About this task:
Using the listing below, report each line holding the string "tiếng".

Available data:
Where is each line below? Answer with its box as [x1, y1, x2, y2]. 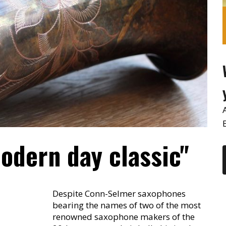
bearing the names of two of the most [52, 199, 201, 211]
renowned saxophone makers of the [52, 211, 195, 223]
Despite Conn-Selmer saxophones [52, 188, 186, 200]
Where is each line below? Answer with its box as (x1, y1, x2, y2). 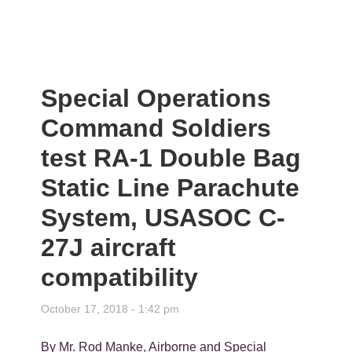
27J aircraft (41, 233, 177, 262)
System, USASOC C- (41, 203, 286, 233)
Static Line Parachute (41, 174, 300, 203)
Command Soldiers (41, 114, 272, 143)
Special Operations (41, 84, 272, 113)
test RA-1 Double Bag (41, 144, 302, 173)
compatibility (41, 263, 199, 292)
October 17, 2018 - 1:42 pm (41, 302, 180, 316)
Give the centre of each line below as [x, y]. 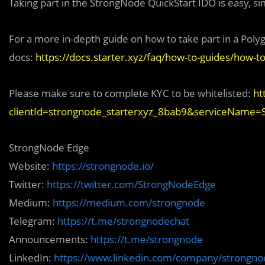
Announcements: [50, 239]
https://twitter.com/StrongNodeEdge [131, 184]
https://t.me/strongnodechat [123, 221]
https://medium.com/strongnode [129, 203]
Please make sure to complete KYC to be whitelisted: [131, 93]
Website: [30, 166]
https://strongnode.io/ [103, 166]
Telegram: [33, 221]
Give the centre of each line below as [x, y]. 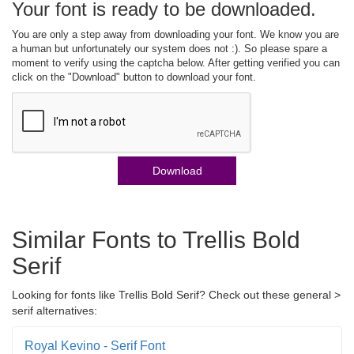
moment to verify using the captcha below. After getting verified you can [176, 62]
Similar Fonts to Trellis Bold [156, 239]
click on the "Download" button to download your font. [134, 77]
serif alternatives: [55, 310]
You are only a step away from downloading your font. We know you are [175, 34]
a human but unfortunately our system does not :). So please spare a [169, 48]
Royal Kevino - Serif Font [95, 345]
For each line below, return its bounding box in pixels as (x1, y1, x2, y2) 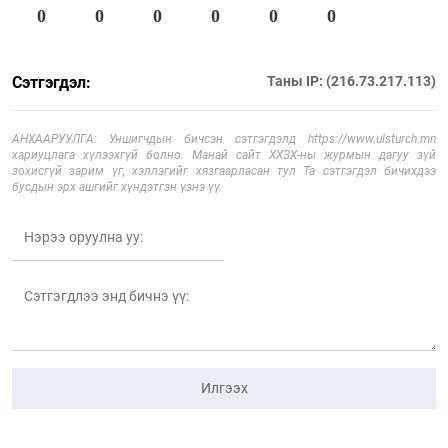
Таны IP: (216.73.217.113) (267, 72, 436, 89)
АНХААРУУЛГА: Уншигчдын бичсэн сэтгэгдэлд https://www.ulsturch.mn (12, 131, 436, 146)
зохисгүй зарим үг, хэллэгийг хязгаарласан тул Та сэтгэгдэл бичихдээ (12, 163, 436, 178)
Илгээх (200, 379, 248, 396)
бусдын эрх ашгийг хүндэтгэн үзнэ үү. (12, 179, 222, 194)
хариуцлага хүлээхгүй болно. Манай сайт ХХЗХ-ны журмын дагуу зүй (12, 147, 436, 162)
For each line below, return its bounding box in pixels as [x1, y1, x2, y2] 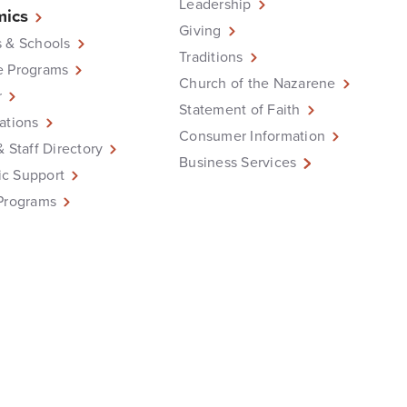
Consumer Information [179, 125, 326, 146]
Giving [179, 20, 222, 41]
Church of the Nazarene [179, 73, 336, 94]
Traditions [179, 46, 243, 67]
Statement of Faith [179, 99, 301, 120]
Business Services [179, 152, 297, 173]
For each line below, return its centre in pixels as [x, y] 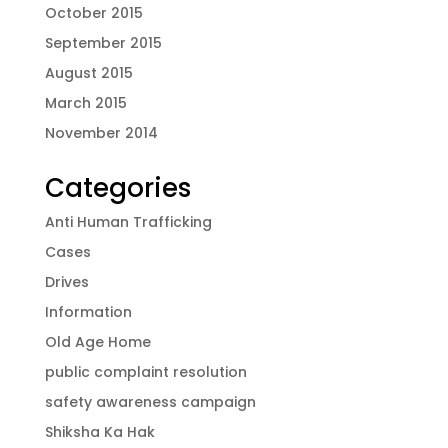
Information [88, 311]
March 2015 [85, 102]
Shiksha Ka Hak [99, 431]
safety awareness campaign [150, 401]
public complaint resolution [145, 371]
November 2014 [101, 132]
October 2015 [93, 12]
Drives [66, 281]
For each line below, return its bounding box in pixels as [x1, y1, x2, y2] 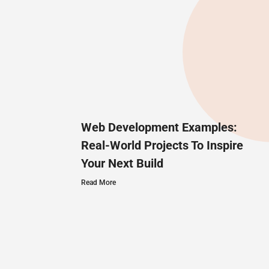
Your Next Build [81, 156, 163, 171]
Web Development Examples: [81, 119, 237, 134]
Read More [81, 178, 116, 187]
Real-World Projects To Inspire [81, 138, 243, 153]
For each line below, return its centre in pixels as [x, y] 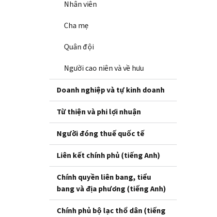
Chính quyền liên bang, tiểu [104, 177]
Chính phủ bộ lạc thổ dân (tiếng [111, 210]
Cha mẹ [76, 25]
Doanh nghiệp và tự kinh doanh [111, 90]
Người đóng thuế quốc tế [101, 133]
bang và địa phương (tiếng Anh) [111, 188]
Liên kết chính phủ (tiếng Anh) [108, 155]
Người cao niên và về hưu [104, 68]
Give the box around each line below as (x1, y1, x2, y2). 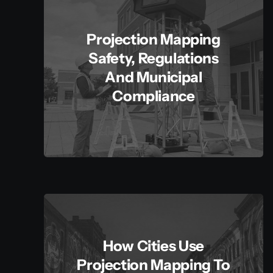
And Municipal (105, 68, 202, 86)
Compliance (112, 87, 195, 105)
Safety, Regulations (88, 49, 219, 67)
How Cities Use (103, 237, 204, 255)
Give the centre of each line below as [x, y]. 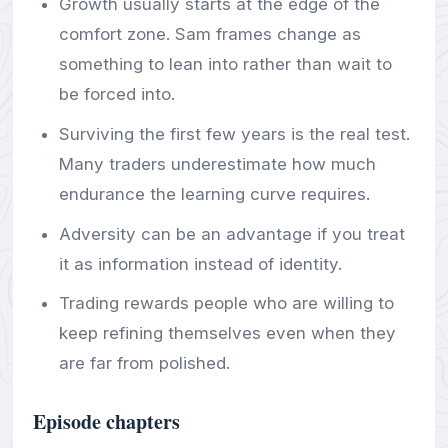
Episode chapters [106, 422]
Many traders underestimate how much [217, 164]
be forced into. [116, 94]
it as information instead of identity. [200, 263]
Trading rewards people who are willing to [226, 303]
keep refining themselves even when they [227, 333]
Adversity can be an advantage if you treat [231, 233]
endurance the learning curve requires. [214, 194]
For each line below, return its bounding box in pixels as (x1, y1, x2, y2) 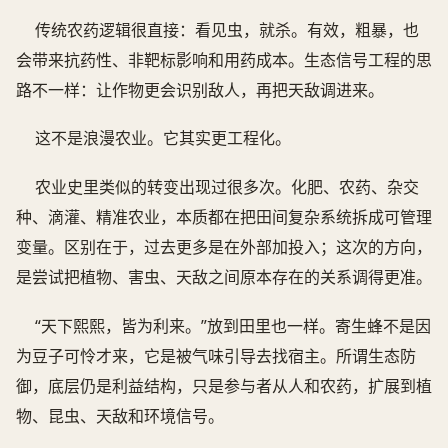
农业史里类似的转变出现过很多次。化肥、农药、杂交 (35, 176, 420, 199)
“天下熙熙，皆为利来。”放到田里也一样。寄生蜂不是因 (35, 315, 432, 338)
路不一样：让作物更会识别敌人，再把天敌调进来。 (16, 78, 384, 101)
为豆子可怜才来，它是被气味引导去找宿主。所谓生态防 (16, 345, 416, 368)
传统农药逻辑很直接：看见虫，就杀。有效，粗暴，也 (35, 18, 420, 41)
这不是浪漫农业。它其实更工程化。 (35, 127, 292, 150)
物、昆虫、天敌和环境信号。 (16, 405, 224, 428)
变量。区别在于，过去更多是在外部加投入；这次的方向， (16, 236, 432, 259)
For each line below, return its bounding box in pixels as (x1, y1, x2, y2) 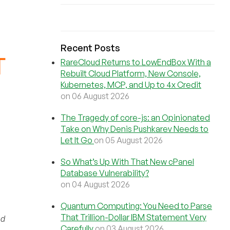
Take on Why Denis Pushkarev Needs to (61, 124, 208, 134)
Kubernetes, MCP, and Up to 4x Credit (61, 80, 201, 90)
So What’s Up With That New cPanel (61, 157, 194, 167)
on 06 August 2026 (61, 91, 129, 101)
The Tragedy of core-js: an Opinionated (61, 112, 210, 123)
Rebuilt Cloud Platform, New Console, (61, 68, 201, 79)
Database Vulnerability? (61, 168, 149, 178)
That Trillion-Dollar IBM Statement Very (61, 212, 206, 222)
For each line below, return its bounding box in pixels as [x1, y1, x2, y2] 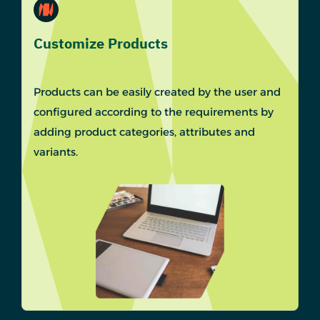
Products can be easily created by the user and [34, 85, 281, 99]
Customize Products [34, 33, 168, 55]
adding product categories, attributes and [34, 125, 255, 139]
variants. [34, 145, 78, 159]
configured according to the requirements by [34, 105, 274, 119]

Your solution:
Chính phủ bộ lạc thổ dân (tiếng [111, 210]
bang và địa phương (tiếng Anh) [111, 188]
Liên kết chính phủ (tiếng Anh) [108, 155]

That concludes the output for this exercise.